(Information supplied Opens)

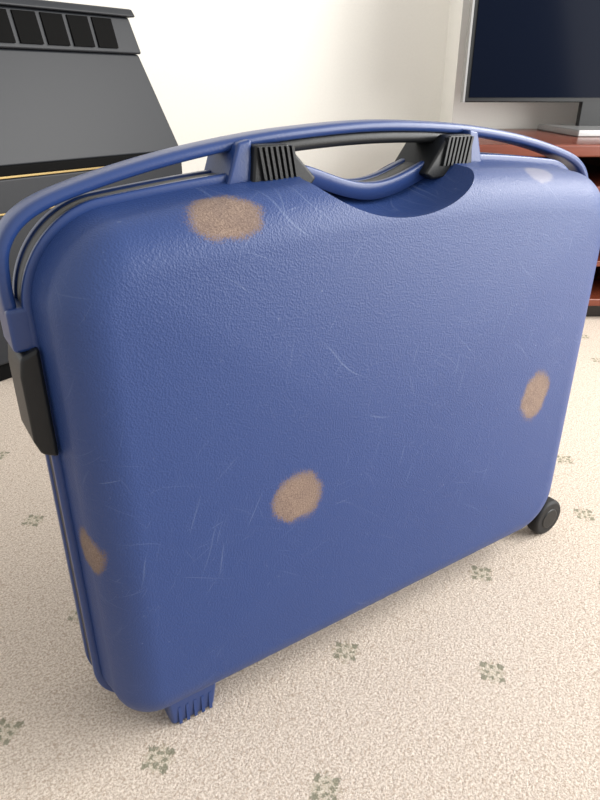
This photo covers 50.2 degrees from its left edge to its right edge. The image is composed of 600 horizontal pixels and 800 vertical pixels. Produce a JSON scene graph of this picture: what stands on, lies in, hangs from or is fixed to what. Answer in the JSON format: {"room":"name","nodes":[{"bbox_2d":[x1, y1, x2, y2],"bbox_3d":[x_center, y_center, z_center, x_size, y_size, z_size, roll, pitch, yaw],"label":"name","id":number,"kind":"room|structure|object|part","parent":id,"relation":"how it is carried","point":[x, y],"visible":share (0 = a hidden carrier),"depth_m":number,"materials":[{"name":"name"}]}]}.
{"room":"living room","nodes":[
{"label":"living room","id":0,"kind":"room"},
{"bbox_2d":[48,0,449,178],"bbox_3d":[0.400,-1.808,2.623,5.200,2.450,0.102,0,26,0],"label":"wall","id":1,"kind":"structure","parent":0,"point":[214,68],"depth_m":2.75,"materials":[{"name":"beige paint"}]},
{"bbox_2d":[0,317,599,799],"bbox_3d":[0.400,0.410,0.812,5.200,0.050,5.100,0,26,0],"label":"floor","id":2,"kind":"structure","parent":0,"point":[477,678],"depth_m":0.83,"materials":[{"name":"carpet"}]},
{"bbox_2d":[0,0,181,380],"bbox_3d":[-0.716,-0.606,1.819,0.374,0.895,0.718,19,32,34],"label":"heater","id":3,"kind":"object","parent":2,"relation":"on","point":[77,97],"visible":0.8,"depth_m":1.65,"materials":[{"name":"metal"}]},
{"bbox_2d":[0,8,15,42],"bbox_3d":[-0.713,-0.881,1.505,0.036,0.071,0.062,19,32,34],"label":"vent","id":4,"kind":"object","parent":3,"relation":"attached to","point":[7,20],"depth_m":1.52,"materials":[{"name":"black plastic"}]},
{"bbox_2d":[10,9,43,43],"bbox_3d":[-0.666,-0.907,1.558,0.036,0.071,0.062,19,32,34],"label":"vent","id":5,"kind":"object","parent":3,"relation":"attached to","point":[27,25],"depth_m":1.55,"materials":[{"name":"black plastic"}]},
{"bbox_2d":[39,12,70,45],"bbox_3d":[-0.620,-0.933,1.611,0.036,0.071,0.062,19,32,34],"label":"vent","id":6,"kind":"object","parent":3,"relation":"attached to","point":[54,27],"depth_m":1.61,"materials":[{"name":"black plastic"}]},
{"bbox_2d":[66,14,95,46],"bbox_3d":[-0.573,-0.959,1.664,0.036,0.071,0.062,19,32,34],"label":"vent","id":7,"kind":"object","parent":3,"relation":"attached to","point":[80,28],"depth_m":1.66,"materials":[{"name":"black plastic"}]},
{"bbox_2d":[91,17,118,47],"bbox_3d":[-0.527,-0.985,1.717,0.036,0.071,0.062,19,32,34],"label":"vent","id":8,"kind":"object","parent":3,"relation":"attached to","point":[104,31],"depth_m":1.71,"materials":[{"name":"black plastic"}]},
{"bbox_2d":[0,119,599,723],"bbox_3d":[0.078,-0.004,0.842,0.811,0.669,0.196,-16,30,-29],"label":"suitcase","id":9,"kind":"object","parent":2,"relation":"on","point":[267,396],"visible":1,"depth_m":0.68,"materials":[{"name":"blue plastic"}]},
{"bbox_3d":[0.072,-0.229,0.728,0.798,0.164,0.036,-16,30,-29],"label":"carry rail","id":10,"kind":"part","parent":9,"relation":"part of","materials":[{"name":"blue plastic"}]},
{"bbox_2d":[478,129,599,316],"bbox_3d":[1.190,-0.683,2.370,1.420,0.550,0.820,0,26,0],"label":"tv cabinet","id":11,"kind":"object","parent":2,"relation":"on","point":[587,149],"visible":0.06,"depth_m":2.07,"materials":[{"name":"brown wood"}]},
{"bbox_2d":[460,0,599,136],"bbox_3d":[1.179,-1.336,2.180,1.161,0.790,0.410,0,26,0],"label":"television","id":12,"kind":"object","parent":11,"relation":"on","point":[516,50],"visible":0.99,"depth_m":2.29,"materials":[{"name":"black plastic"}]},
{"bbox_3d":[0.603,-1.415,2.225,0.007,0.688,0.044,0,26,0],"label":"edge trim","id":13,"kind":"part","parent":12,"relation":"part of","materials":[{"name":"silver metal"}]},
{"bbox_2d":[583,162,599,191],"bbox_3d":[1.190,-0.810,2.303,1.320,0.018,0.750,0,26,0],"label":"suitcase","id":14,"kind":"object","parent":11,"relation":"attached to","point":[593,168],"depth_m":2.32,"materials":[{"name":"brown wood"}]},
{"bbox_3d":[1.190,-0.472,2.507,1.380,0.050,0.760,0,26,0],"label":"board","id":15,"kind":"part","parent":11,"relation":"part of","materials":[{"name":"black wood"}]},
{"bbox_2d":[596,250,599,266],"bbox_3d":[1.190,-0.604,2.404,1.320,0.018,0.750,0,26,0],"label":"shelf","id":16,"kind":"object","parent":11,"relation":"attached to","point":[598,261],"depth_m":2.07,"materials":[{"name":"brown wood"}]},
{"bbox_2d":[439,0,578,128],"bbox_3d":[1.810,-1.754,2.455,2.380,2.400,0.250,0,26,0],"label":"wall","id":17,"kind":"structure","parent":0,"point":[495,115],"depth_m":2.60,"materials":[{"name":"beige paint"}]}
]}

(Information supplied Closes)

**Activity:**
Exclude the pictures and repeat the entries word for word.

**Completed exercise:**
This photo covers 50.2 degrees from its left edge to its right edge. The image is composed of 600 horizontal pixels and 800 vertical pixels. Produce a JSON scene graph of this picture: what stands on, lies in, hangs from or is fixed to what. Answer in the JSON format: {"room":"name","nodes":[{"bbox_2d":[x1, y1, x2, y2],"bbox_3d":[x_center, y_center, z_center, x_size, y_size, z_size, roll, pitch, yaw],"label":"name","id":number,"kind":"room|structure|object|part","parent":id,"relation":"how it is carried","point":[x, y],"visible":share (0 = a hidden carrier),"depth_m":number,"materials":[{"name":"name"}]}]}.
{"room":"living room","nodes":[
{"label":"living room","id":0,"kind":"room"},
{"bbox_2d":[48,0,449,178],"bbox_3d":[0.400,-1.808,2.623,5.200,2.450,0.102,0,26,0],"label":"wall","id":1,"kind":"structure","parent":0,"point":[214,68],"depth_m":2.75,"materials":[{"name":"beige paint"}]},
{"bbox_2d":[0,317,599,799],"bbox_3d":[0.400,0.410,0.812,5.200,0.050,5.100,0,26,0],"label":"floor","id":2,"kind":"structure","parent":0,"point":[477,678],"depth_m":0.83,"materials":[{"name":"carpet"}]},
{"bbox_2d":[0,0,181,380],"bbox_3d":[-0.716,-0.606,1.819,0.374,0.895,0.718,19,32,34],"label":"heater","id":3,"kind":"object","parent":2,"relation":"on","point":[77,97],"visible":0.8,"depth_m":1.65,"materials":[{"name":"metal"}]},
{"bbox_2d":[0,8,15,42],"bbox_3d":[-0.713,-0.881,1.505,0.036,0.071,0.062,19,32,34],"label":"vent","id":4,"kind":"object","parent":3,"relation":"attached to","point":[7,20],"depth_m":1.52,"materials":[{"name":"black plastic"}]},
{"bbox_2d":[10,9,43,43],"bbox_3d":[-0.666,-0.907,1.558,0.036,0.071,0.062,19,32,34],"label":"vent","id":5,"kind":"object","parent":3,"relation":"attached to","point":[27,25],"depth_m":1.55,"materials":[{"name":"black plastic"}]},
{"bbox_2d":[39,12,70,45],"bbox_3d":[-0.620,-0.933,1.611,0.036,0.071,0.062,19,32,34],"label":"vent","id":6,"kind":"object","parent":3,"relation":"attached to","point":[54,27],"depth_m":1.61,"materials":[{"name":"black plastic"}]},
{"bbox_2d":[66,14,95,46],"bbox_3d":[-0.573,-0.959,1.664,0.036,0.071,0.062,19,32,34],"label":"vent","id":7,"kind":"object","parent":3,"relation":"attached to","point":[80,28],"depth_m":1.66,"materials":[{"name":"black plastic"}]},
{"bbox_2d":[91,17,118,47],"bbox_3d":[-0.527,-0.985,1.717,0.036,0.071,0.062,19,32,34],"label":"vent","id":8,"kind":"object","parent":3,"relation":"attached to","point":[104,31],"depth_m":1.71,"materials":[{"name":"black plastic"}]},
{"bbox_2d":[0,119,599,723],"bbox_3d":[0.078,-0.004,0.842,0.811,0.669,0.196,-16,30,-29],"label":"suitcase","id":9,"kind":"object","parent":2,"relation":"on","point":[267,396],"visible":1,"depth_m":0.68,"materials":[{"name":"blue plastic"}]},
{"bbox_3d":[0.072,-0.229,0.728,0.798,0.164,0.036,-16,30,-29],"label":"carry rail","id":10,"kind":"part","parent":9,"relation":"part of","materials":[{"name":"blue plastic"}]},
{"bbox_2d":[478,129,599,316],"bbox_3d":[1.190,-0.683,2.370,1.420,0.550,0.820,0,26,0],"label":"tv cabinet","id":11,"kind":"object","parent":2,"relation":"on","point":[587,149],"visible":0.06,"depth_m":2.07,"materials":[{"name":"brown wood"}]},
{"bbox_2d":[460,0,599,136],"bbox_3d":[1.179,-1.336,2.180,1.161,0.790,0.410,0,26,0],"label":"television","id":12,"kind":"object","parent":11,"relation":"on","point":[516,50],"visible":0.99,"depth_m":2.29,"materials":[{"name":"black plastic"}]},
{"bbox_3d":[0.603,-1.415,2.225,0.007,0.688,0.044,0,26,0],"label":"edge trim","id":13,"kind":"part","parent":12,"relation":"part of","materials":[{"name":"silver metal"}]},
{"bbox_2d":[583,162,599,191],"bbox_3d":[1.190,-0.810,2.303,1.320,0.018,0.750,0,26,0],"label":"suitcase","id":14,"kind":"object","parent":11,"relation":"attached to","point":[593,168],"depth_m":2.32,"materials":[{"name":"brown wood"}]},
{"bbox_3d":[1.190,-0.472,2.507,1.380,0.050,0.760,0,26,0],"label":"board","id":15,"kind":"part","parent":11,"relation":"part of","materials":[{"name":"black wood"}]},
{"bbox_2d":[596,250,599,266],"bbox_3d":[1.190,-0.604,2.404,1.320,0.018,0.750,0,26,0],"label":"shelf","id":16,"kind":"object","parent":11,"relation":"attached to","point":[598,261],"depth_m":2.07,"materials":[{"name":"brown wood"}]},
{"bbox_2d":[439,0,578,128],"bbox_3d":[1.810,-1.754,2.455,2.380,2.400,0.250,0,26,0],"label":"wall","id":17,"kind":"structure","parent":0,"point":[495,115],"depth_m":2.60,"materials":[{"name":"beige paint"}]}
]}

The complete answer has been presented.